Quelli che amiamo e che ci sono stati strappati dalla sorella morte non sono perduti né scompaiono nel nulla. La loro vita appartiene al Signore che, come Buon Pastore, li abbraccia e li stringe a sé, e ce li restituirà un giorno perché possiamo godere di una felicità eterna e condivisa.

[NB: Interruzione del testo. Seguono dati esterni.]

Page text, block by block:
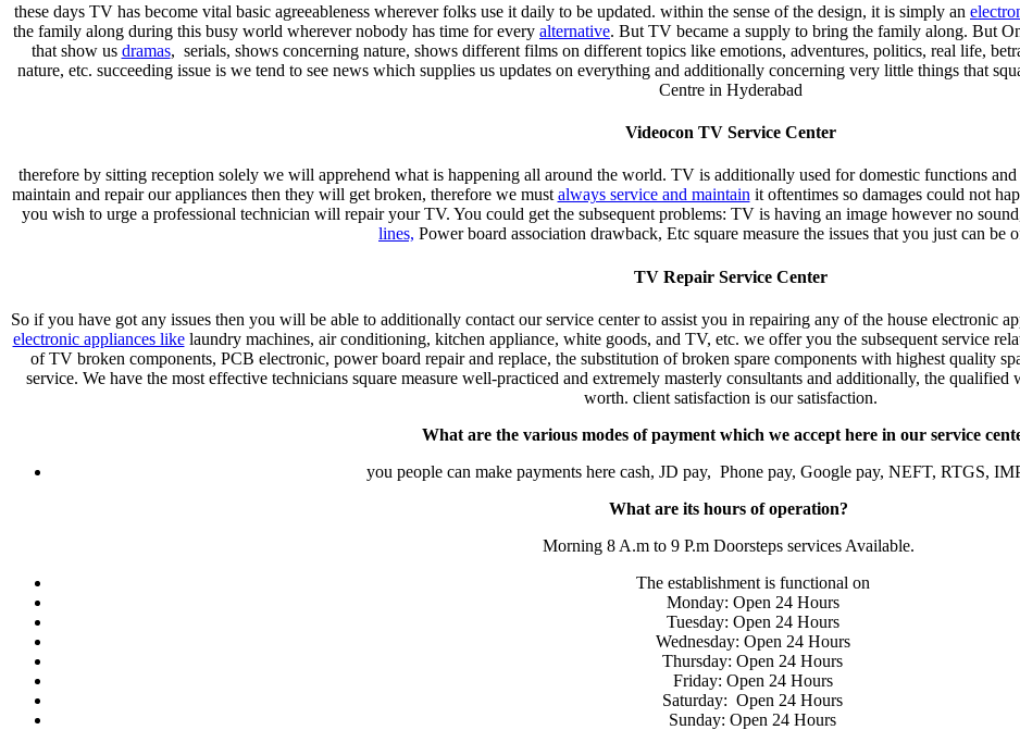
these days TV has become vital basic agreeableness wherever folks use it daily to be updated. within the sense of the design, it is simply an
the family along during this busy world wherever nobody has time for every alternative. But TV became a supply to bring the family along. But
that show us dramas, serials, shows concerning nature, shows different films on different topics like emotions, adventures, politics, real life,
nature, etc. succeeding issue is we tend to see news which supplies us updates on everything and additionally concerning very little things that
Centre in Hyderabad
Videocon TV Service Center
therefore by sitting reception solely we will apprehend what is happening all around the world. TV is additionally used for domestic functions
maintain and repair our appliances then they will get broken, therefore we mustalways service and maintainit oftentimes so damages could not
you wish to urge a professional technician will repair your TV. You could get the subsequent problems: TV is having an image however no
lines, Power board association drawback, Etc square measure the issues that you just can be
TV Repair Service Center
So if you have got any issues then you will be able to additionally contact our service center to assist you in repairing any of the house electronic
electronic appliances likelaundry machines, air conditioning, kitchen appliance, white goods, and TV, etc. we offer you the subsequent service
of TV broken components, PCB electronic, power board repair and replace, the substitution of broken spare components with highest quality
service. We have the most effective technicians square measure well-practiced and extremely masterly consultants and additionally, the
worth. client satisfaction is our satisfaction.
What are the various modes of payment which we accept here in our service
you people can make payments here cash, JD pay, Phone pay, Google pay, NEFT, RTGS,
What are its hours of operation?
Morning 8 A.m to 9 P.m Doorsteps services Available.
The establishment is functional on
Monday: Open 24 Hours
Tuesday: Open 24 Hours
Wednesday: Open 24 Hours
Thursday: Open 24 Hours
Friday: Open 24 Hours
Saturday: Open 24 Hours
Sunday: Open 24 Hours

Cari amici, così come esiste il dolore personale, anche nei nostri giorni esiste il dolore collettivo di interi popoli che, schiacciati dal peso della violenza, della fame e della guerra, implorano pace. È un grido immenso, che ci impegna a pregare e agire perché cessi ogni violenza e perché coloro che soffrono possano recuperare serenità; e impegna soprattutto Dio, il cui cuore palpita di compassione, perché venga il suo Regno. La vera consolazione che dobbiamo essere capaci di trasmettere è quella di mostrare che la pace è possibile, e che sgorga in ciascuno di noi se non la soffochiamo. Che i responsabili delle nazioni ascoltino particolarmente il grido di tanti bambini innocenti, per garantire loro un futuro che li protegga e li consoli.
In mezzo a tanta prepotenza, siamo sicuri, Dio non lascerà mancare cuori e mani che portino aiuto e consolazione, costruttori di pace capaci di animare coloro che sono nel dolore e nella tristezza. E insieme, come Gesù ci ha insegnato, invocheremo con maggiore verità: “¡Venga a noi il tuo Regno!”.